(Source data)
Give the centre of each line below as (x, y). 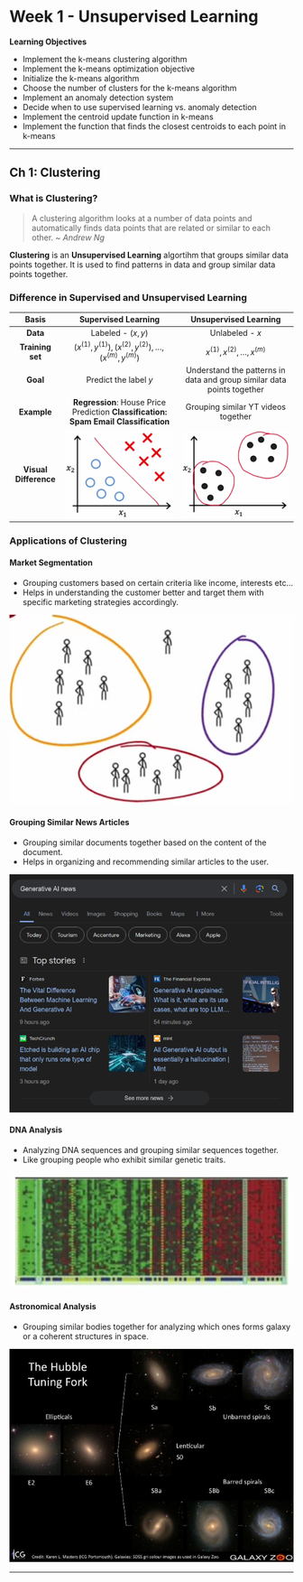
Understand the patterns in (236, 370)
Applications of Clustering (69, 541)
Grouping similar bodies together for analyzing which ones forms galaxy (156, 1326)
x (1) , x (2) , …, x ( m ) (236, 351)
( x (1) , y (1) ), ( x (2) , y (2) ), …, (119, 346)
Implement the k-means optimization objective (109, 69)
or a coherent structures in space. (85, 1336)
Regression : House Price (120, 402)
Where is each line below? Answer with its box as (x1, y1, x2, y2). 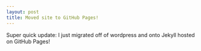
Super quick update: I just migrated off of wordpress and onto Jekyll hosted (6, 31, 195, 38)
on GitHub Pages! (6, 38, 50, 45)
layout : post (6, 8, 39, 15)
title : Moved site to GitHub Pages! (6, 15, 99, 21)
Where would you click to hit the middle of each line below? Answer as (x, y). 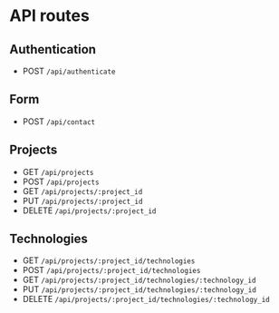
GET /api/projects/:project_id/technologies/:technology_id (139, 280)
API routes (50, 16)
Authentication (53, 49)
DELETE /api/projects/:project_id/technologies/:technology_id (146, 299)
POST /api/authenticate (69, 71)
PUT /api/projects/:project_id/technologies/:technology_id (139, 289)
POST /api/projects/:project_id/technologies (111, 270)
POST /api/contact (59, 121)
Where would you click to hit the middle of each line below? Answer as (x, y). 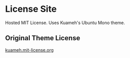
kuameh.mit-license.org (29, 50)
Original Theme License (43, 38)
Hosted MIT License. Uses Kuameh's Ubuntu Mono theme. (65, 23)
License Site (31, 9)
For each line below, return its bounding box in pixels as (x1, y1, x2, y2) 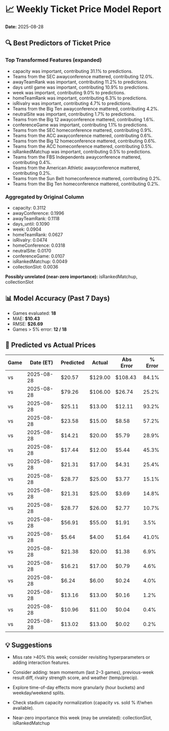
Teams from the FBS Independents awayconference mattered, (12, 154, 142, 160)
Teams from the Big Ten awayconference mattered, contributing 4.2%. (12, 106, 159, 112)
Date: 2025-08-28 (5, 23, 44, 30)
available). (12, 705, 34, 711)
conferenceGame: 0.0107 (12, 253, 65, 259)
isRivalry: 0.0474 (12, 237, 48, 243)
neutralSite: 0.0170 (12, 247, 51, 253)
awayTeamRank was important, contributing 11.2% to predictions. (12, 79, 148, 85)
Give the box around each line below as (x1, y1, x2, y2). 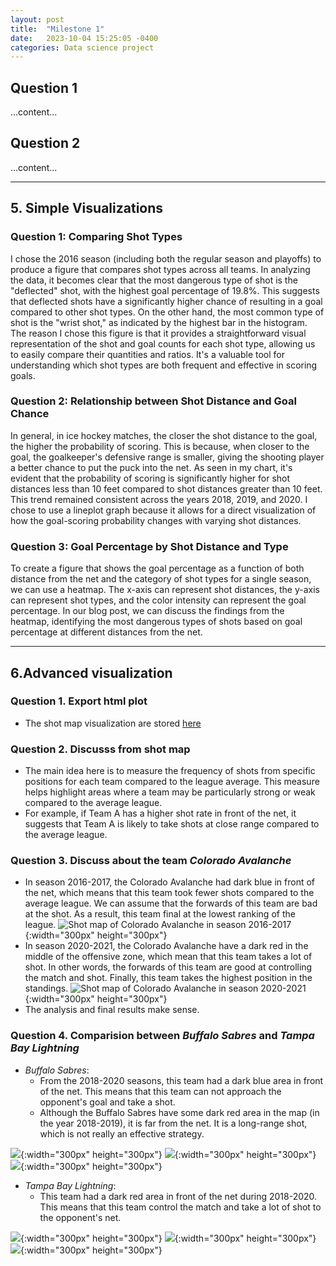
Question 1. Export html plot (10, 694, 148, 708)
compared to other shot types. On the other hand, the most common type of (10, 306, 325, 318)
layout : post (10, 14, 65, 25)
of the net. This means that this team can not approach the (39, 1085, 282, 1097)
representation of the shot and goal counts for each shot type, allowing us (10, 337, 316, 350)
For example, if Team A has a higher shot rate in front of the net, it (24, 807, 297, 820)
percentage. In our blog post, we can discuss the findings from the (10, 605, 285, 617)
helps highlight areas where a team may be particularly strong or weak (24, 786, 316, 798)
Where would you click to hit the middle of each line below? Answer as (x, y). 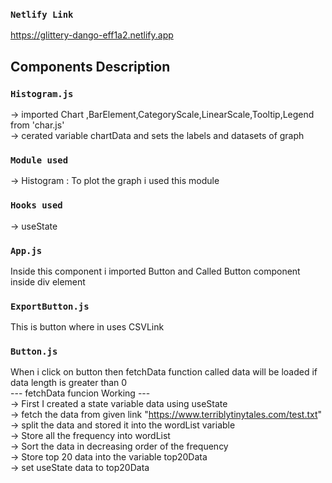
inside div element (48, 281)
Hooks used (36, 205)
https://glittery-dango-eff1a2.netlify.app (92, 35)
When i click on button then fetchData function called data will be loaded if (164, 372)
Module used (39, 160)
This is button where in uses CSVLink (87, 327)
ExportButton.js (50, 306)
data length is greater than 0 (69, 383)
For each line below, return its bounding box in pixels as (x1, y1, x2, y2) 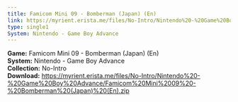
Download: (7, 72, 40, 80)
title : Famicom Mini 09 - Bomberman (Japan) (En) (7, 10, 157, 18)
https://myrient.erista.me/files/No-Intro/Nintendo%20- (41, 72, 200, 80)
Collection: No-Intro (7, 64, 67, 72)
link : (7, 17, 23, 24)
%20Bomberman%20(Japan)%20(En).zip (7, 87, 130, 95)
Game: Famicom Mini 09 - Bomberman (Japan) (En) (7, 49, 159, 58)
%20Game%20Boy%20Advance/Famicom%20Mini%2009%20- (7, 79, 196, 88)
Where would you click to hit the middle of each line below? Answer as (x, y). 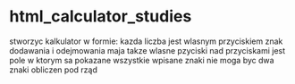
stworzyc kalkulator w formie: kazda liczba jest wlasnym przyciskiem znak (146, 41)
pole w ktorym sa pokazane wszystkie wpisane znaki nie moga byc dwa (142, 60)
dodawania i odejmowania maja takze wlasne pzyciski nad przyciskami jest (147, 50)
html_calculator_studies (101, 17)
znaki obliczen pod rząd (54, 70)
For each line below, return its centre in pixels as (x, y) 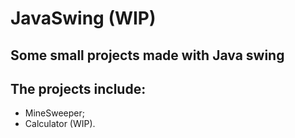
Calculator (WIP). (60, 124)
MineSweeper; (55, 113)
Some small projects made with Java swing (147, 55)
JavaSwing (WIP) (83, 18)
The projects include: (78, 88)
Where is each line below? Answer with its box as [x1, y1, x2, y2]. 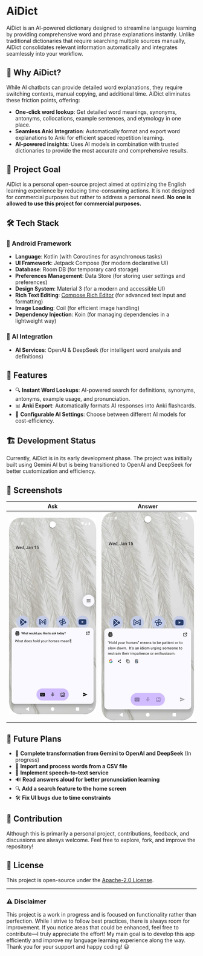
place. [14, 121, 31, 128]
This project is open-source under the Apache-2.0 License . [6, 876, 154, 883]
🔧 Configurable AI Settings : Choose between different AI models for [14, 410, 186, 418]
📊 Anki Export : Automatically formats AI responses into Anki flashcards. [14, 402, 196, 409]
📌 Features [6, 370, 48, 380]
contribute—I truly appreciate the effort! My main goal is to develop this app [6, 931, 195, 937]
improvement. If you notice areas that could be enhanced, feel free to [6, 924, 179, 931]
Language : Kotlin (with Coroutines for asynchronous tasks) [14, 253, 163, 260]
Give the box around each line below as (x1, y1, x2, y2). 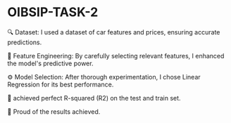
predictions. (7, 38, 42, 46)
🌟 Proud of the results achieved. (7, 107, 101, 116)
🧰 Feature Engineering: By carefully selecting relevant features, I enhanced (7, 51, 225, 60)
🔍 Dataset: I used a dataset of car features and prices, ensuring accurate (7, 27, 220, 36)
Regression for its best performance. (7, 80, 114, 89)
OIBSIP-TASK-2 (7, 4, 99, 20)
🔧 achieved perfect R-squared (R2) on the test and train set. (7, 93, 181, 102)
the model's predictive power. (7, 59, 94, 67)

— THE TASK —
If a line in the data above contains "Pages", return that line.

— RESULT —
on GitHub Pages! (6, 38, 50, 45)
title : Moved site to GitHub Pages! (6, 15, 99, 21)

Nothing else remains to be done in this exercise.